Semenjak melihat dunia ia sudah memiliki
insting, ULAT DAUN itu mulai berjalan mencari daun segar untuk ia makan,
setelah merasa kenyang ia istirahat menikmati hangatnya sinar matahari pagi, selang beberapa waktu ia berak,
mengeluarkan sebagian besar isi perutnya. Semua kegiatan dalam sehari sudah
tertata rapi.
Memang kegiatannya sangatlah monoton, makan,
berjemur, istirahat, berak, makan lagi. Begitu seterusnya. Ia berjalan – jalan hanyalah
di sekitar ranting pohon itu karena memang dunianya hanyalah ranting pohon itu. Begitulah ia menjalani hidup selama menjadi seekor ulat.
Hari berganti hari, minggu berganti minggu,
ULAT DAUN itu mulai memasuki akhir – akhir masanya hidup di pohon tersebut. Ia berubah
menjadi kepompong. Setelah beberapa minggu tibalah saatnya ia melihat dunia
barunya. Kupu – kupu itu terbang jauh, jauh dari pohon satu ke pohon yang lain,
dari kebun satu ke kebun yang lain. Bahkan ada yang berimigrasi ratusan
kilometer, jauh dari tempat kelahirannya. Sangatlah jauh berbeda antara
kehidupan Ulat dan kehidupan Kupu – kupu.

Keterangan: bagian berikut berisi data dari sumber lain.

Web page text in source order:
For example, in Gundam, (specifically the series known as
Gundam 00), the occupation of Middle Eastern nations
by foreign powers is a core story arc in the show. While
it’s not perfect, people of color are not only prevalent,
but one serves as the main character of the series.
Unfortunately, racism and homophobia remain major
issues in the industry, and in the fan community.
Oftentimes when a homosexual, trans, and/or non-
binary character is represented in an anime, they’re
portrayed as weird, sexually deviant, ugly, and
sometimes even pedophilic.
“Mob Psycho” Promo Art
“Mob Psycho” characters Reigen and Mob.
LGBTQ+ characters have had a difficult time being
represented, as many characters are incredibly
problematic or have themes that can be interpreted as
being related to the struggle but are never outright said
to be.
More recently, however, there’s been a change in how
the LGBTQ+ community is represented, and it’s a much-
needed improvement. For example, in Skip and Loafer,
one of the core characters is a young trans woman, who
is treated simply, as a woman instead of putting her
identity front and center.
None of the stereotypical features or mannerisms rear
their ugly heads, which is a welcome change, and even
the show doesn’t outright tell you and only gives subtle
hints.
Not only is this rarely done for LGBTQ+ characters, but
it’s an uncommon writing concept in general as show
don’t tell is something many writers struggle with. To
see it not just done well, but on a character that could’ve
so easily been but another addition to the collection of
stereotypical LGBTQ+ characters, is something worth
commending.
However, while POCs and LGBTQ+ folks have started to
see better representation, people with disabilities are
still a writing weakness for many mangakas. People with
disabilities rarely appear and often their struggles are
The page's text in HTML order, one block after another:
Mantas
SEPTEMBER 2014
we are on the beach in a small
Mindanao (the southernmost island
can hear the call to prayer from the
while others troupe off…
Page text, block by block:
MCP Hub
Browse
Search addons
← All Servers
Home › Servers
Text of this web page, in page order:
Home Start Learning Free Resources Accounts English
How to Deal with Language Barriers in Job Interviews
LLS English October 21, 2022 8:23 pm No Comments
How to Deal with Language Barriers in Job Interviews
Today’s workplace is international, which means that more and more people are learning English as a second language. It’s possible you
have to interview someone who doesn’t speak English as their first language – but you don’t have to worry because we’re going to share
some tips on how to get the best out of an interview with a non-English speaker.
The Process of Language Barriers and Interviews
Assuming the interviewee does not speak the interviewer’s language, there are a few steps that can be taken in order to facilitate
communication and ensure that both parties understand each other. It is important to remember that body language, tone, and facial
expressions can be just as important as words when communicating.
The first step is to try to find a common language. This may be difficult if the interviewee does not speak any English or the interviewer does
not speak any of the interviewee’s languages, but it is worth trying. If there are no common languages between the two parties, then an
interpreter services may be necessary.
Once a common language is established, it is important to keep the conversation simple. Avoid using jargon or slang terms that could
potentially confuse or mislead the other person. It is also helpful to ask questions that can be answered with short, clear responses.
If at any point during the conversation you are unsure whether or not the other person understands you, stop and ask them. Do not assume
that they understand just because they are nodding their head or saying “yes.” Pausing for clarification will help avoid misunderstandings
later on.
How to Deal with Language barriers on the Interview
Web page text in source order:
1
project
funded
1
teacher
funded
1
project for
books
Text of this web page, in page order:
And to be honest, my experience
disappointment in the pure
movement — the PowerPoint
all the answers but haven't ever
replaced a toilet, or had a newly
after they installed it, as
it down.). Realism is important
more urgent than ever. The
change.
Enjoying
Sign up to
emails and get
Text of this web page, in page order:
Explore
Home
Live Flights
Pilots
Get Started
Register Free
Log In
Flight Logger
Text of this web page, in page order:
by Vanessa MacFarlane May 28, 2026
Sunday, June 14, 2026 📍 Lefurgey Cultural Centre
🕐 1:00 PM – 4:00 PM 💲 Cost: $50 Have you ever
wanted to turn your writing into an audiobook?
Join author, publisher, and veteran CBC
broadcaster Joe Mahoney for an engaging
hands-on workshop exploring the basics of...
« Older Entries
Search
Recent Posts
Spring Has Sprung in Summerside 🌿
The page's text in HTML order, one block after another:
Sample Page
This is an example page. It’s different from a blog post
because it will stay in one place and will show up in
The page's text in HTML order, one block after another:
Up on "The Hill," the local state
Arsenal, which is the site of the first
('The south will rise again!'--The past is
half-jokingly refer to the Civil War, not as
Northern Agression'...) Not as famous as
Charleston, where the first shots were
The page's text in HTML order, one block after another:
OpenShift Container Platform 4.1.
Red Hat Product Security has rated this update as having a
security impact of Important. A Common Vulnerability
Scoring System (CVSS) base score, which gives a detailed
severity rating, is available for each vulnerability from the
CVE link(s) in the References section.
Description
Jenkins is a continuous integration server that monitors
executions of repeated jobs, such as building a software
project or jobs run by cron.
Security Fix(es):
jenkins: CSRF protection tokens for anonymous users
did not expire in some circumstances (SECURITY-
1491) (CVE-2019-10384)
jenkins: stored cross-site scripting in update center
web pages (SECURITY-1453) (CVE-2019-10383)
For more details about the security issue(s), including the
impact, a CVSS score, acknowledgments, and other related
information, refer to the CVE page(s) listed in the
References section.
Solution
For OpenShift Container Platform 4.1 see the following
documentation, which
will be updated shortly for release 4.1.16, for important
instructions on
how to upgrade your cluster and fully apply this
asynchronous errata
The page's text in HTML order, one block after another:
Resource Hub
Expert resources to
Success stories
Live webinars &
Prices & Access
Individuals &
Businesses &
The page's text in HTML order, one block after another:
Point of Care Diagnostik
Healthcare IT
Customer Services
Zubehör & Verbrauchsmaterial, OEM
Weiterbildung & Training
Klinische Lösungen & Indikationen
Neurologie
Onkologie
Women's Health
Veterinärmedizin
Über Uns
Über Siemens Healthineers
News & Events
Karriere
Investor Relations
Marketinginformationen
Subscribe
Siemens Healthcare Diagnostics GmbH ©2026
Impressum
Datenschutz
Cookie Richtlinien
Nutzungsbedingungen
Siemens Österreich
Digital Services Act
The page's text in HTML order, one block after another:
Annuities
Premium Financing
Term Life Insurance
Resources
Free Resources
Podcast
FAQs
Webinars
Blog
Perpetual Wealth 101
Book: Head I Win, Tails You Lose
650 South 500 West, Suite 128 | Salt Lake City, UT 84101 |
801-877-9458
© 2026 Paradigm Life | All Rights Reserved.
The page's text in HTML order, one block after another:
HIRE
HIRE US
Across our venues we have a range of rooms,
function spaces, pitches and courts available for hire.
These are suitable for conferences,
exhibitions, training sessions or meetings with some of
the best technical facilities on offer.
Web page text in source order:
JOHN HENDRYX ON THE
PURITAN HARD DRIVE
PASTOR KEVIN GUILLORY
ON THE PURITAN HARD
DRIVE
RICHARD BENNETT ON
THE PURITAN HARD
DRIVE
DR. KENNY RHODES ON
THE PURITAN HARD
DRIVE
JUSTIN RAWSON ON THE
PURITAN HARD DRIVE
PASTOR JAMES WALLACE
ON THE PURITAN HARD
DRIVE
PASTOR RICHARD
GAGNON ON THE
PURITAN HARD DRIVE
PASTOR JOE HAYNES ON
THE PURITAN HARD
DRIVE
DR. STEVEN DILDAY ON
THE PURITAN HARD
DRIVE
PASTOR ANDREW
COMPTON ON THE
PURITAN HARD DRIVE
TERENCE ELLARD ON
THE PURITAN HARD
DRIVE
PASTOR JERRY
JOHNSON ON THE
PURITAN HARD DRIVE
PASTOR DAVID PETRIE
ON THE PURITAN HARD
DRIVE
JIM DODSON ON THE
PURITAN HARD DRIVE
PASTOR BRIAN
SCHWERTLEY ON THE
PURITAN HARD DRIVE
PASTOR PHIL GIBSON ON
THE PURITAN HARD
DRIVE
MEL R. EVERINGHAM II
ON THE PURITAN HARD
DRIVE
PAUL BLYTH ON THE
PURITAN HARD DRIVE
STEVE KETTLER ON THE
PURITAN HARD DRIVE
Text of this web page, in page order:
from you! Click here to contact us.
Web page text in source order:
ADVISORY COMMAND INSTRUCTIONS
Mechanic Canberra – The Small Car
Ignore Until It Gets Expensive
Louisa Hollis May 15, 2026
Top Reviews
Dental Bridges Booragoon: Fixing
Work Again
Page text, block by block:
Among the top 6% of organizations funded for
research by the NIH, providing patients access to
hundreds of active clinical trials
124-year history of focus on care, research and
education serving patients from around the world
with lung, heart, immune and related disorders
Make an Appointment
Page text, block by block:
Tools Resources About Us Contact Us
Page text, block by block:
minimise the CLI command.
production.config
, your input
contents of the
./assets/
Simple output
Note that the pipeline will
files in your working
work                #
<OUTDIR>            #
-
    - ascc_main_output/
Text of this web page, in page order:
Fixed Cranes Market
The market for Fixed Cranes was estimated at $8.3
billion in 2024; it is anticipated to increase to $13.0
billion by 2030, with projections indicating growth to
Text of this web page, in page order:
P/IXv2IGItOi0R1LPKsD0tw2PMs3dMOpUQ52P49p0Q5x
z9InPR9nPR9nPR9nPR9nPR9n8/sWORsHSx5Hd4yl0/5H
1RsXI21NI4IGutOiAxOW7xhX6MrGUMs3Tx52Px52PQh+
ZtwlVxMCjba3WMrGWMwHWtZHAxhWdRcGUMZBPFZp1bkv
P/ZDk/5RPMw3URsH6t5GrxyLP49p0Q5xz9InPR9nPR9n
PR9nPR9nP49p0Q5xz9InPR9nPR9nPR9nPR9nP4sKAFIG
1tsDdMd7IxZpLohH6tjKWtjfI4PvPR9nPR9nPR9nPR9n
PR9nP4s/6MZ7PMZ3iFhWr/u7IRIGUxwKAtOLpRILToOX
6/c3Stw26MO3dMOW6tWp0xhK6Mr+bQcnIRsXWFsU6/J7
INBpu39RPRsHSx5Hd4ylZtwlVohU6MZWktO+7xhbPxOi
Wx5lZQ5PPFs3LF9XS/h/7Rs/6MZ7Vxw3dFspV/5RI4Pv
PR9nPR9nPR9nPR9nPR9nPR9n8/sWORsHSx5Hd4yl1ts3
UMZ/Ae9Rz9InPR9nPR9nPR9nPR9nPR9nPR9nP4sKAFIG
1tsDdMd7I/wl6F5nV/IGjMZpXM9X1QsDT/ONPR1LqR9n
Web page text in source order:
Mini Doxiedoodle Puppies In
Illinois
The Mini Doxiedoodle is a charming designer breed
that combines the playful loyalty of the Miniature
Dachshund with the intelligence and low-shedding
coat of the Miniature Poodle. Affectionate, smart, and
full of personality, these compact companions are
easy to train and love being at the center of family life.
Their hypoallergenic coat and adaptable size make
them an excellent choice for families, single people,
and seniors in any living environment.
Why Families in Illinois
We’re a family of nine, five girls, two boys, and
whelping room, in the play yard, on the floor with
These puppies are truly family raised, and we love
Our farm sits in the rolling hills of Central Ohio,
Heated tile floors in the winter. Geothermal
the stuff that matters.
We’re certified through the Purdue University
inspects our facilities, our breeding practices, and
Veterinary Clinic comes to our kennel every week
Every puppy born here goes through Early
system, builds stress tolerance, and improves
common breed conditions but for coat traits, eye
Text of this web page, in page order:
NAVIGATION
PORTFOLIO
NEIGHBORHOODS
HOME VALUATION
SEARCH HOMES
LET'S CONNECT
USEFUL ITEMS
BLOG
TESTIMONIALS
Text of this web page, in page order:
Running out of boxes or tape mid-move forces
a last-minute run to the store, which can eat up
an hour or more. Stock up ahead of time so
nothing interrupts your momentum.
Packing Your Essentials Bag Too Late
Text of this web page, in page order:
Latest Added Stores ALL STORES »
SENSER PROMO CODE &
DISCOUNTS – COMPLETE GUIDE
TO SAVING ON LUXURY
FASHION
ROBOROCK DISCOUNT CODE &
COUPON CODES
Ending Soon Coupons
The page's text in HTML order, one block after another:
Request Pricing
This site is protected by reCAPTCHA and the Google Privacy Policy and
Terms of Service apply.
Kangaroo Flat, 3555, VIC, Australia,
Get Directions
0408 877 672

Itulah gambaran seseorang yang melihat dunia,
apa yang ia lihat, apa yang ia fikirkan dan apa yang ia dengar telah memberikan
kemampuan padanya untuk melihat dunia. Orang – orang yang besar selalu membuka
fikirannya untuk melihat dunia.
Tindakan anda merupakan cermin bagaimana anda
melihat dunia. Sementara dunia anda tidaklah lebih luas dari pikiran anda
tentang diri anda sendiri. Itulah mengapa kita diajari untuk berprasangka
positif pada diri sendiri, agar kita bisa melihat dunia lebih indah, dan
bertindak selaras dengan kebaikan – kebaikan yang ada dalam fikiran kita. Padahal
dunia tidak butuh penilaian apa – apa dari kita.
Dunia hanya memantulkan apa yang ingin kita
lihat.
Dunia hanya menggemakan apa yang ingin kita
dengar.
Bila kita takut menghadapi dunia sesungguhnya
kita takut menghadapi diri sendiri.
Maka, bukan soal apakah kita berprasangka
positif atau negatif terhadap diri sendiri. Lebih dari itu, kita perlu jujur
melihat diri sendiri apa adanya. Dan duniapun menampakan realitanya yang selama
ini tersembunyi dibalik penilaian – penilaian kita.